Клетки CCRF-CEM и Ramos культивировали в течение 12 ч в шестилуночных планшетах (5 × 10 ⁵ клеток на лунку). Клетки дважды промывали холодным фосфатно-солевым буфером (PBS) и инкубировали с раствором GO-apt при 4 ° C в темноте в течение 30 мин. Затем клетки промывали трижды и фиксировали в течение 20 мин 4% полиоксиметиленом. Клетки снова промывали PBS и окрашивали дигидрохлоридом 4 ', 6-диамидино-2-фенилиндола (DAPI; Life Co., США) в течение 5 минут в темноте. Наконец, клетки трижды промывали PBS и исследовали с помощью флуоресцентной микроскопии (Nikon DS-Ri1; Япония).

Обнаружение ячеек CCRF-CEM

Клетки CCRF-CEM собирали центрифугированием и суспендировали в 1 мл PBS. Различные концентрации клеток CCRF-CEM (от 0 до 1,0 × 10 ⁷ / мл) инкубировали с флуоресцентным аптасенсором GO-apt при 4 ° C в темноте в течение 30 мин. После инкубации клетки CCRF-CEM детектировали с помощью флуоресцентной спектроскопии в диапазоне длин волн 560–500 нм. Предел обнаружения (LOD) оценивается на основе 3 σ / S расчет, где σ стандартное отклонение для решения GO-apt ( n =10) и S - наклон линейного уравнения [33].

Анализ специфичности

Чтобы исследовать специфичность флуоресцентного аптасенсора на основе ГО, мы протестировали систему с несколькими различными клетками, включая клетки Рамоса, клетки H22 и клетки 293T. Каждая из 100 мкл реакционных систем включала 1 × 10 ⁶ ячеек.

Статистический анализ

Каждый эксперимент повторяли трижды. Данные обрабатывали с помощью программного обеспечения SigmaPlot 12.5, а статистический анализ выполняли с помощью GraphPad Prism 6.02 (GraphPad Software, Сан-Диего, Калифорния, США). Порог значимости во всех анализах был P <0,0001.

Результаты и обсуждение

Принцип использования флуоресцентного аптасенсора GO-apt для обнаружения CCRF-CEM

В этом исследовании GO и FAM-apt были использованы для создания флуоресцентного аптасенсора для обнаружения клеток CCRF-CEM. Принцип действия флуоресцентного сенсора для обнаружения клеток CCRF-CEM показан на рис. 1. В отсутствие клеток CCRF-CEM модифицированные FAM аптамеры адсорбируются на поверхности GO за счет π - π штабелирование. Так как GO и флуорофор находятся слишком близко к переносу энергии, то в качестве гасителя GO гасит флуоресценцию FAM. В присутствии клеток CCRF-CEM слабая сила связывания GO-аптамера позволяет аптамеру упасть с поверхности GO и связываться с клетками, вызывая восстановление флуоресценции. Следовательно, количество клеток CCRF-CEM может быть определено соответственно в соответствии с восстановлением интенсивности флуоресценции FAM.

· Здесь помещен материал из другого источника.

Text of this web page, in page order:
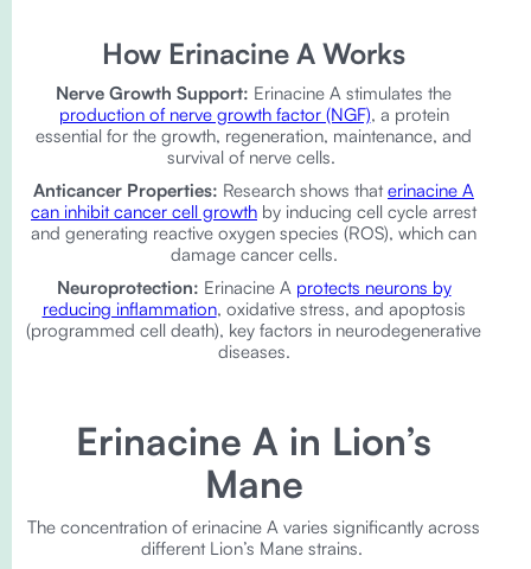
How Erinacine A Works
Nerve Growth Support: Erinacine A stimulates the
production of nerve growth factor (NGF), a protein
essential for the growth, regeneration, maintenance, and
survival of nerve cells.
Anticancer Properties: Research shows that erinacine A
can inhibit cancer cell growth by inducing cell cycle arrest
and generating reactive oxygen species (ROS), which can
damage cancer cells.
Neuroprotection: Erinacine A protects neurons by
reducing inflammation, oxidative stress, and apoptosis
(programmed cell death), key factors in neurodegenerative
diseases.
Erinacine A in Lion’s
Mane
The concentration of erinacine A varies significantly across
different Lion’s Mane strains.
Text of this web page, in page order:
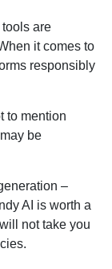
tools are
it comes to
responsibly
to mention
be
–
AI is worth a
not take you
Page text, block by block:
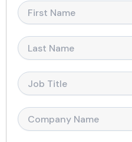
i
l
F
i
s
t
a
m
*
L
a
t
N
m
e
J
o
T
i
C
o
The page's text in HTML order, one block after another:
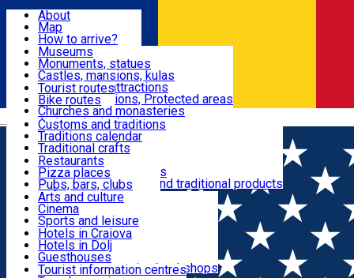
Română
Attractions
Routes
Customs, Traditions
Food & Drinks
Leisure & Fun
Accommodation
Useful
About
Map
How to arrive?
Recommendations
Tourist attractions
News
Museums
Monuments, statues
Castles, mansions, kulas
Architectural attractions
Natural attractions, Protected areas
Churches and monasteries
Archaeological sites
Parks and gardens
Tourist routes
Bike routes
Customs and traditions
Traditions calendar
Traditional crafts
Traditional cuisine
Wineries and vineyards
Local manufacturers and traditional products
Restaurants
Pizza places
Pubs, bars, clubs
Cafes and teahouses
Sweets and ice cream
Fast-food
Arts and culture
Cinema
Sports and leisure
Horse riding
Swimming pools
Zoo
Shopping, souvenirs, bookshops
Hotels in Craiova
Hotels in Dolj
Guesthouses
Villas
Tourist information centres
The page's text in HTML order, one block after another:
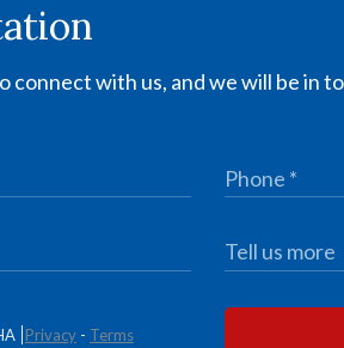
connect with us, and we will be in
Privacy - Terms
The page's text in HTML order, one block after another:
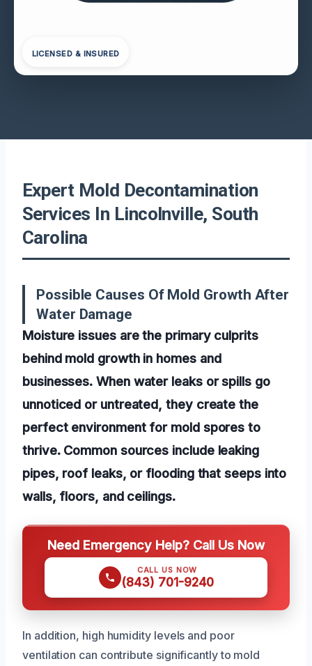
LICENSED & INSURED
Expert Mold Decontamination
Services In Lincolnville, South
Carolina
Possible Causes Of Mold Growth After
Water Damage
Moisture issues are the primary culprits
behind mold growth in homes and
businesses. When water leaks or spills go
unnoticed or untreated, they create the
perfect environment for mold spores to
thrive. Common sources include leaking
pipes, roof leaks, or flooding that seeps into
walls, floors, and ceilings.
Need Emergency Help? Call Us Now
CALL US NOW
(843) 701-9240
In addition, high humidity levels and poor
ventilation can contribute significantly to mold
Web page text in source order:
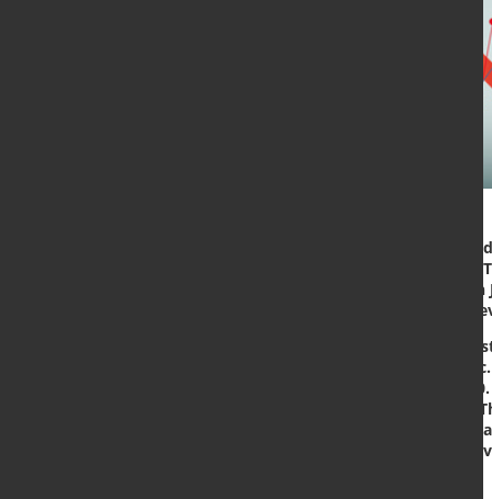
The World Steel Association
Outlook (SRO) for 2020 and
than the previous SRO finalised
is a much smaller decline than
In 2020 worldsteel forecasts that
Mt due to the COVID-19
Mt, an increase of 4.1 % over
in global steel demand this year.
of the world has been stronger
contraction in 2020, both from
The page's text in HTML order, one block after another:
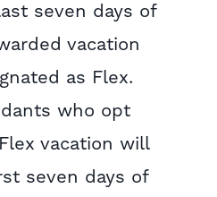
seven days of
vacation
as Flex.
who opt
vacation will
seven days of
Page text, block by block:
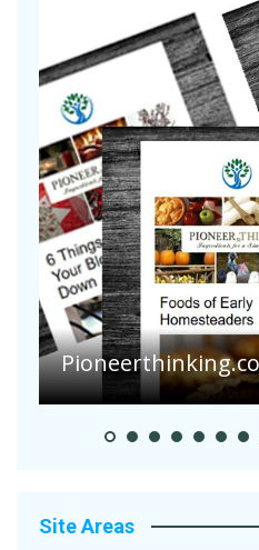
Site Areas
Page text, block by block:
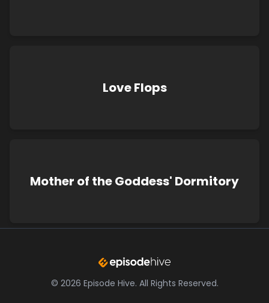
Love Flops
Mother of the Goddess' Dormitory
© 2026 Episode Hive. All Rights Reserved.
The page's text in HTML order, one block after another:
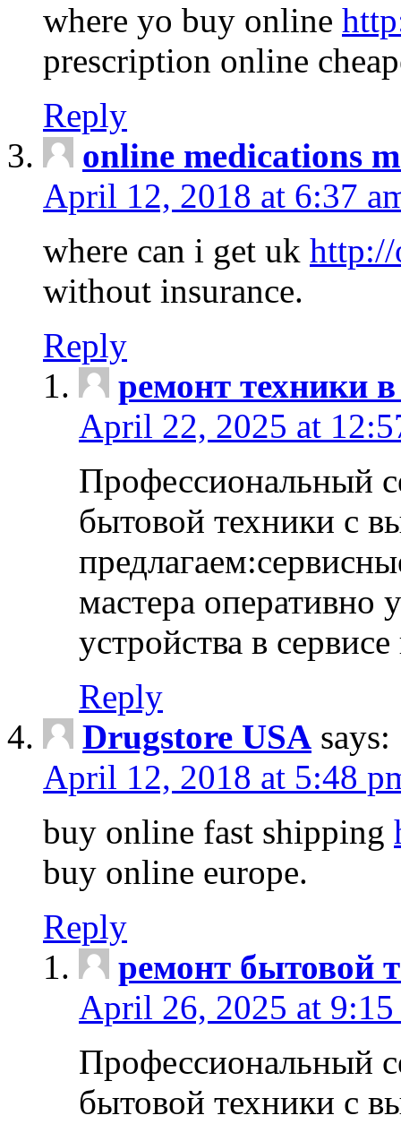
where yo buy online
prescription online
Reply
online medications
April 12, 2018 at 6:37
where can i get uk http://
without insurance.
Reply
ремонт техники
April 22, 2025 at
Профессиональный
бытовой техники с
мастера оперативно
устройства в
Reply
Drugstore USA says:
April 12, 2018 at 5:48
buy online fast shipping
buy online europe.
Reply
ремонт бытовой
April 26, 2025 at 9:15
Профессиональный
бытовой техники с
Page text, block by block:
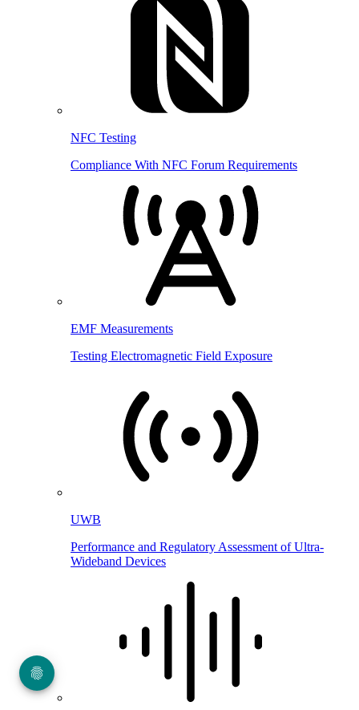
NFC Testing
Compliance With NFC Forum Requirements
EMF Measurements
Testing Electromagnetic Field Exposure
UWB
Performance and Regulatory Assessment of Ultra-
Wideband Devices
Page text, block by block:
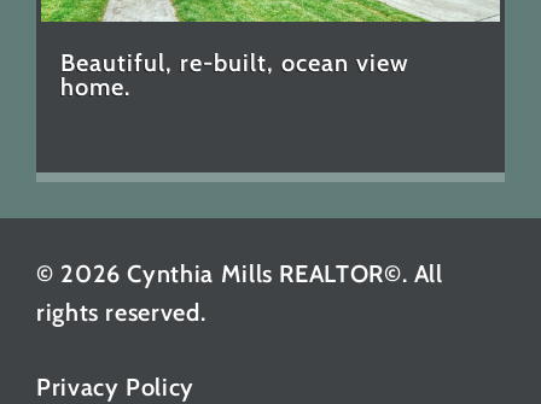
Beautiful, re-built, ocean view
home.
© 2026 Cynthia Mills REALTOR©. All
rights reserved.
Privacy Policy
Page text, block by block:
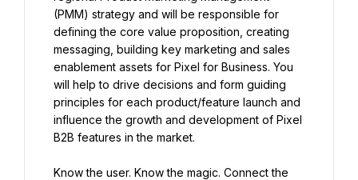
(PMM) strategy and will be responsible for
defining the core value proposition, creating
messaging, building key marketing and sales
enablement assets for Pixel for Business. You
will help to drive decisions and form guiding
principles for each product/feature launch and
influence the growth and development of Pixel
B2B features in the market.
Know the user. Know the magic. Connect the
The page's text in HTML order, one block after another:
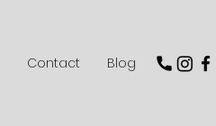
Contact Blog
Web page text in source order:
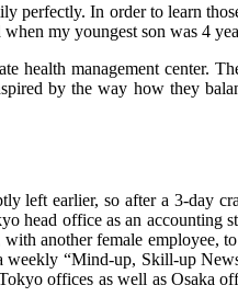
perfectly. In order to learn
my youngest son was 4
management center.
by the way how they
left earlier, so after a 3-day
head office as an accounting
another female employee,
weekly “Mind-up, Skill-up
offices as well as Osaka
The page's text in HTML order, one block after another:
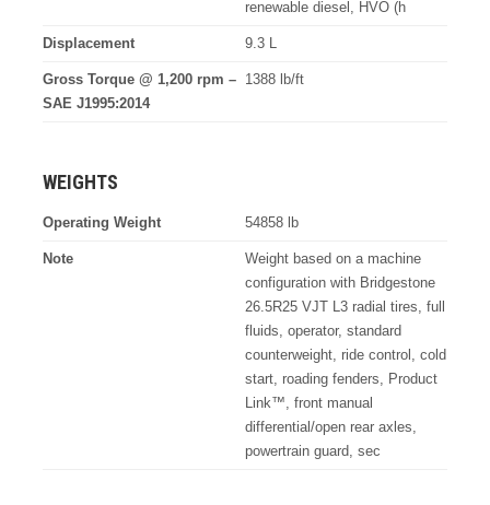
renewable diesel, HVO (h
Displacement 9.3 L
Gross Torque @ 1,200 rpm –
SAE J1995:2014
1388 lb/ft
WEIGHTS
Operating Weight 54858 lb
Note
Weight based on a machine
configuration with Bridgestone
26.5R25 VJT L3 radial tires, full
fluids, operator, standard
counterweight, ride control, cold
start, roading fenders, Product
Link™, front manual
differential/open rear axles,
powertrain guard, sec
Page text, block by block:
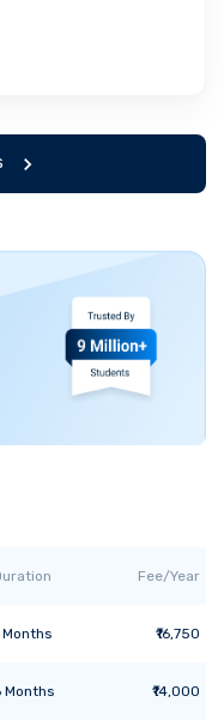
Fee/Year
Months ₹16,750
Months ₹14,000
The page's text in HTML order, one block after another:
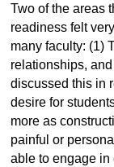
Two of the areas
readiness felt
many faculty: (1)
relationships,
discussed this in
desire for
more as
painful or
able to engage in
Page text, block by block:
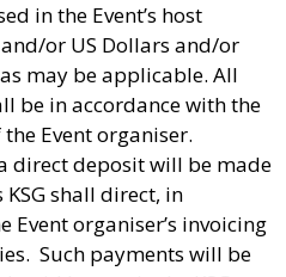
in the Event’s host
or US Dollars and/or
may be applicable. All
be in accordance with the
Event organiser.
direct deposit will be made
shall direct, in
Event organiser’s invoicing
Such payments will be
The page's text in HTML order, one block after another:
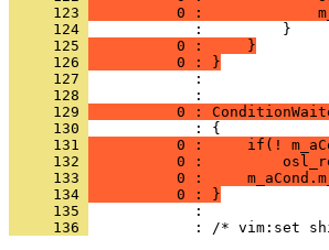
     123
0 :
     124
     125
          0 :     }
     126
          0 : }
     127
            :
     128
     129
0 :
     130
     131
0 :     if(!
     132
0 :
     133
0 :
     134
          0 : }
     135
     136
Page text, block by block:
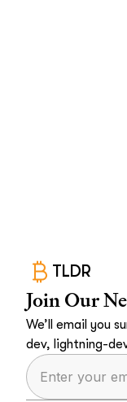
TLDR
Join Our
We’ll email you
dev, lightning-
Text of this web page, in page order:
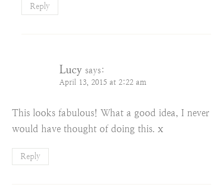
Reply
Lucy says:
April 13, 2015 at 2:22 am
This looks fabulous! What a good idea, I never
would have thought of doing this. x
Reply
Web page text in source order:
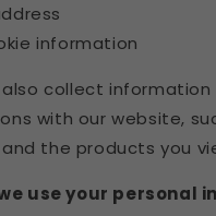
information
also collect
with our website,
the products you
use your personal
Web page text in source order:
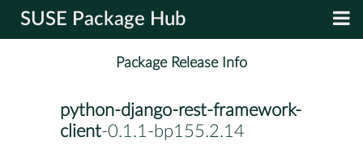
SUSE Package Hub
Package Release Info
python-django-rest-framework-
client-0.1.1-bp155.2.14
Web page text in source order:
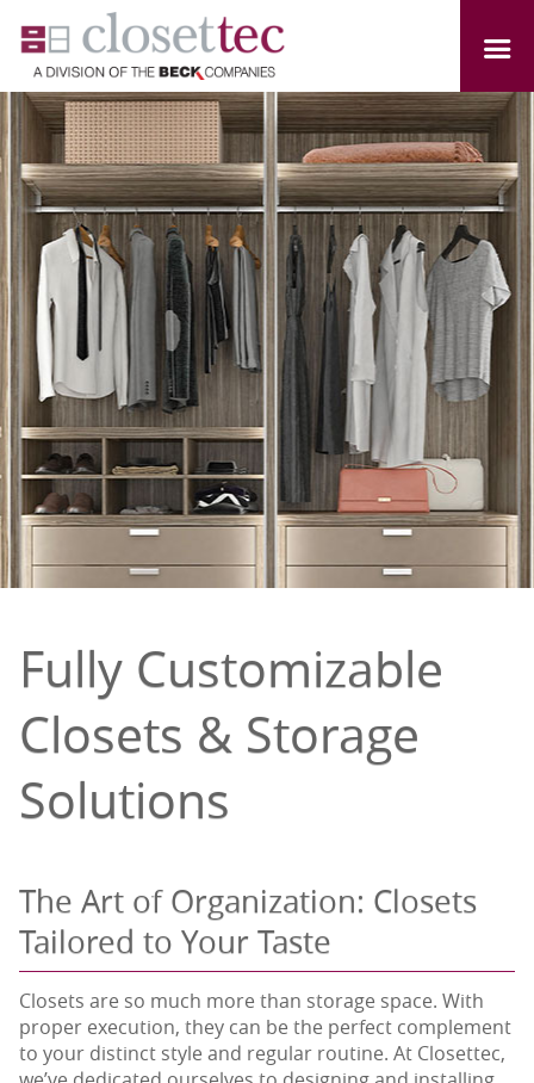
Fully Customizable
Closets & Storage
Solutions
The Art of Organization: Closets
Tailored to Your Taste
Closets are so much more than storage space. With
proper execution, they can be the perfect complement
to your distinct style and regular routine. At Closettec,
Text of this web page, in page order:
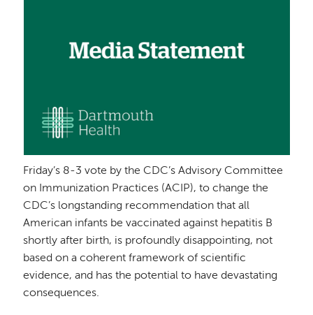
Friday’s 8-3 vote by the CDC’s Advisory Committee
on Immunization Practices (ACIP), to change the
CDC’s longstanding recommendation that all
American infants be vaccinated against hepatitis B
shortly after birth, is profoundly disappointing, not
based on a coherent framework of scientific
evidence, and has the potential to have devastating
consequences.
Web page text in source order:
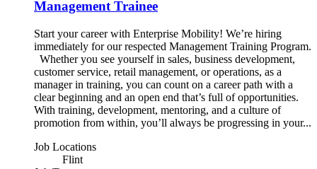
Management Trainee
Start your career with Enterprise Mobility! We’re hiring
immediately for our respected Management Training Program.
Whether you see yourself in sales, business development,
customer service, retail management, or operations, as a
manager in training, you can count on a career path with a
clear beginning and an open end that’s full of opportunities.
With training, development, mentoring, and a culture of
promotion from within, you’ll always be progressing in your...
Job Locations
Flint
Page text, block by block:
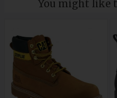
You might like
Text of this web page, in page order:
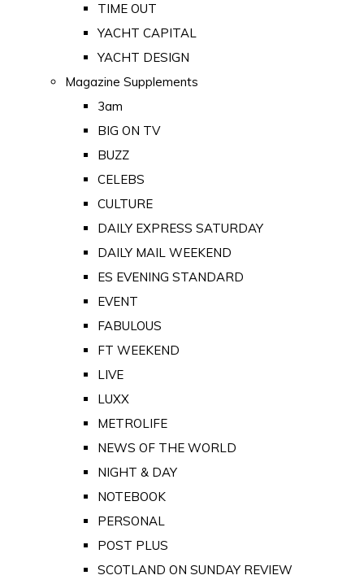
TIME OUT
YACHT CAPITAL
YACHT DESIGN
Magazine Supplements
3am
BIG ON TV
BUZZ
CELEBS
CULTURE
DAILY EXPRESS SATURDAY
DAILY MAIL WEEKEND
ES EVENING STANDARD
EVENT
FABULOUS
FT WEEKEND
LIVE
LUXX
METROLIFE
NEWS OF THE WORLD
NIGHT & DAY
NOTEBOOK
PERSONAL
POST PLUS
SCOTLAND ON SUNDAY REVIEW
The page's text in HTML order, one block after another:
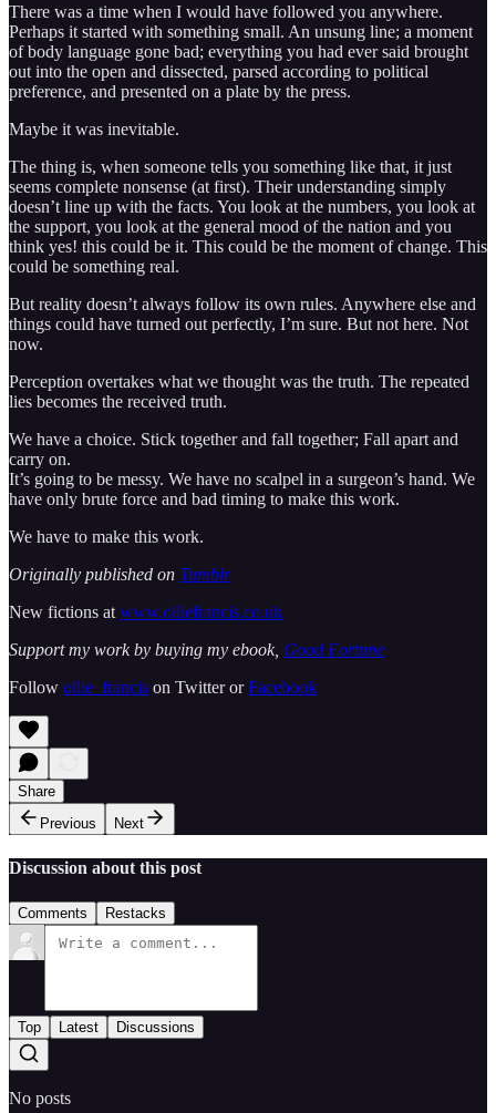
There was a time when I would have followed you anywhere.
Perhaps it started with something small. An unsung line; a moment
of body language gone bad; everything you had ever said brought
out into the open and dissected, parsed according to political
preference, and presented on a plate by the press.
Maybe it was inevitable.
The thing is, when someone tells you something like that, it just
seems complete nonsense (at first). Their understanding simply
doesn’t line up with the facts. You look at the numbers, you look at
the support, you look at the general mood of the nation and you
think yes! this could be it. This could be the moment of change. This
could be something real.
But reality doesn’t always follow its own rules. Anywhere else and
things could have turned out perfectly, I’m sure. But not here. Not
now.
Perception overtakes what we thought was the truth. The repeated
lies becomes the received truth.
We have a choice. Stick together and fall together; Fall apart and
carry on.
It’s going to be messy. We have no scalpel in a surgeon’s hand. We
have only brute force and bad timing to make this work.
We have to make this work.
Originally published on Tumblr
New fictions at www.olliefrancis.co.uk
Support my work by buying my ebook, Good Fortune
Follow ollie_francis on Twitter orFacebook
Share
Previous
Next
Discussion about this post
Comments Restacks
Top Latest Discussions
No posts
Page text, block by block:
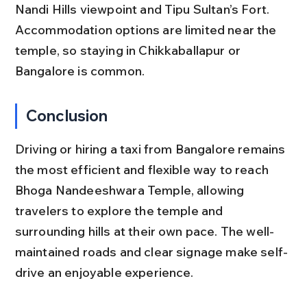
Nandi Hills viewpoint and Tipu Sultan’s Fort.
Accommodation options are limited near the
temple, so staying in Chikkaballapur or
Bangalore is common.
Conclusion
Driving or hiring a taxi from Bangalore remains
the most efficient and flexible way to reach
Bhoga Nandeeshwara Temple, allowing
travelers to explore the temple and
surrounding hills at their own pace. The well-
maintained roads and clear signage make self-
drive an enjoyable experience.
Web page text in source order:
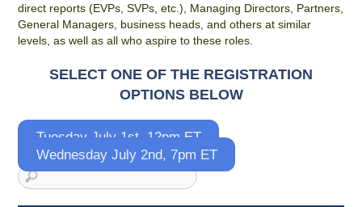
direct reports (EVPs, SVPs, etc.), Managing Directors, Partners,
General Managers, business heads, and others at similar
levels, as well as all who aspire to these roles.
SELECT ONE OF THE REGISTRATION
OPTIONS BELOW
Tuesday July 1st, 12pm ET
Wednesday July 2nd, 7pm ET
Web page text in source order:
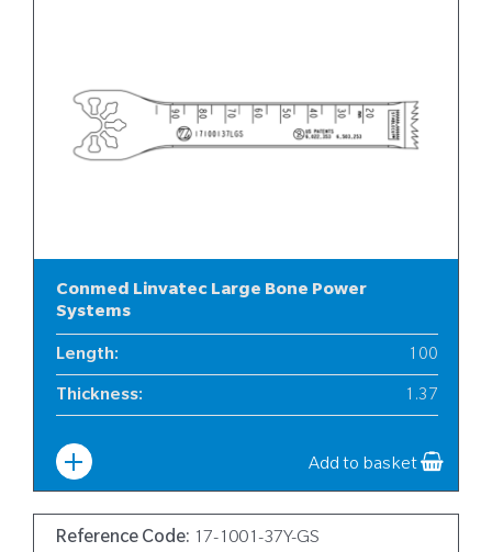
Conmed Linvatec Large Bone Power
Systems
Length: 100
Thickness: 1.37
Add to basket
Reference Code: 17-1001-37Y-GS
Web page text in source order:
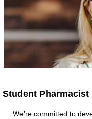
Student Pharmacist
We’re committed to
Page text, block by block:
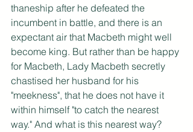
thaneship after he defeated the
incumbent in battle, and there is an
expectant air that Macbeth might well
become king. But rather than be happy
for Macbeth, Lady Macbeth secretly
chastised her husband for his
"meekness", that he does not have it
within himself "to catch the nearest
way." And what is this nearest way?
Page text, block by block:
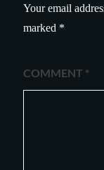
Your email
marked *
COMMENT *
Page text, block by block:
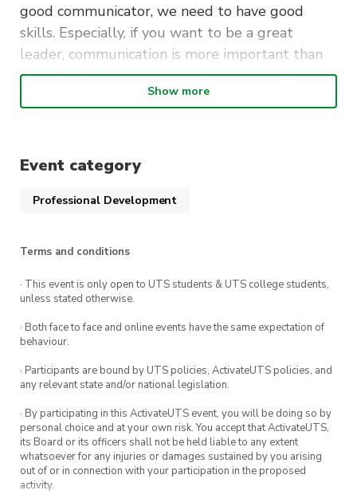
good communicator, we need to have good
skills. Especially, if you want to be a great
leader, communication is more important than
ever. Any leader needs good communication
communication skills and help everyone become
a good communicator 🤩
Hope to see you guys in the workshop! 🥳
Show more
Event category
Professional Development
Terms and conditions
· This event is only open to UTS students & UTS college students,
unless stated otherwise.
· Both face to face and online events have the same expectation of
behaviour.
· Participants are bound by UTS policies, ActivateUTS policies, and
any relevant state and/or national legislation.
· By participating in this ActivateUTS event, you will be doing so by
personal choice and at your own risk. You accept that ActivateUTS,
its Board or its officers shall not be held liable to any extent
whatsoever for any injuries or damages sustained by you arising
out of or in connection with your participation in the proposed
activity.
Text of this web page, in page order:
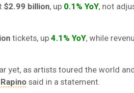
$2.99 billion, up 0.1% YoY, not
tickets, up 4.1% YoY, while
yet, as artists toured the world
said in a statement.
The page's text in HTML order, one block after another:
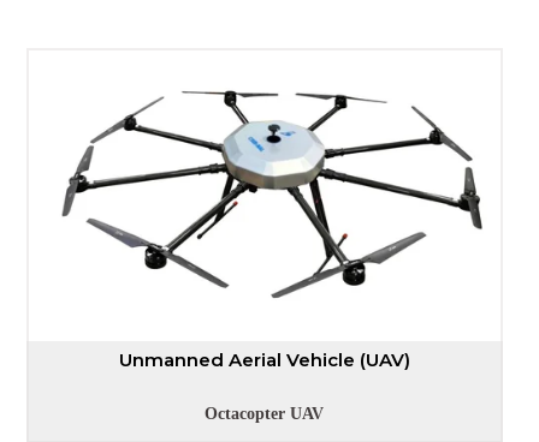
Unmanned Aerial Vehicle (UAV)
Octacopter UAV

Схематическое изображение флуоресцентного аптасенсора GO-apt для обнаружения клеток CCRF-CEM

Тушение и восстановление флуоресценции

Этот непрерывный процесс гашения флуоресценции ГО и возврата флуоресценции в присутствии клеток CCRF-CEM можно наблюдать с помощью флуоресцентного спектрофотометра. Весь процесс зондирования на основе аптамеров GO-флуоресценции показан на рис. 2а. Спектр флуоресценции FAM-apt в 25 нМ трис-HCl буфере демонстрирует сильную интенсивность флуоресценции благодаря присутствию FAM (рис. 2а, кривая а). Однако при добавлении ГО интенсивность флуоресценции заметно снижалась (рис. 2а, кривая b), что указывает на то, что ГО был способен эффективно гасить флуоресценцию, когда ГО и аптамеры были близко друг к другу и адсорбировались вместе. Удивительно, но когда 5 × 10 ⁶ Добавляли клетки CCRF-CEM, тушенная флуоресценция могла восстанавливаться со временем (фиг. 2a, кривая c). Тем не менее, интенсивность флуоресценции FAM-apt без конъюгации GO не претерпела явных изменений при добавлении клеток CCRF-CEM (рис. 2а, кривая d). CCRF-CEM - нефлуоресцентная клетка (рис. 2а, кривая е); следовательно, восстановление флуоресценции происходит в основном за счет диссоциации аптамера с поверхности графена и обнажения флуоресцентной группы. Эти эксперименты по тушению и восстановлению флуоресценции ясно продемонстрировали, что комплекс CCRF-CEM-аптамер (CEM-apt) может препятствовать гашению FAM-apt под действием GO, а CEM имеет более сильное сродство связывания со своим аптамером, чем GO. Благодаря различию в структуре одноцепочечного аптамера и комплекса CEM-аптамер, аптамеры на поверхности GO могут взаимодействовать с CEM, а затем превращаться в комплекс CEM-аптамер. Это явление также ясно указывает на то, что связывание комплекса СЕМ-аптамер с аптамером слабее, чем у ГО, что позволяет аптамеру упасть с поверхности ГО. Поскольку FAM-apt расположен вдали от поверхности GO и эффективность передачи энергии снижается, флуоресценция восстанавливается. Статистический анализ спектров излучения флуоресценции аптамера Sgc8, меченного FAM, и CCRF-CEM проводили в различных условиях (рис. 2b).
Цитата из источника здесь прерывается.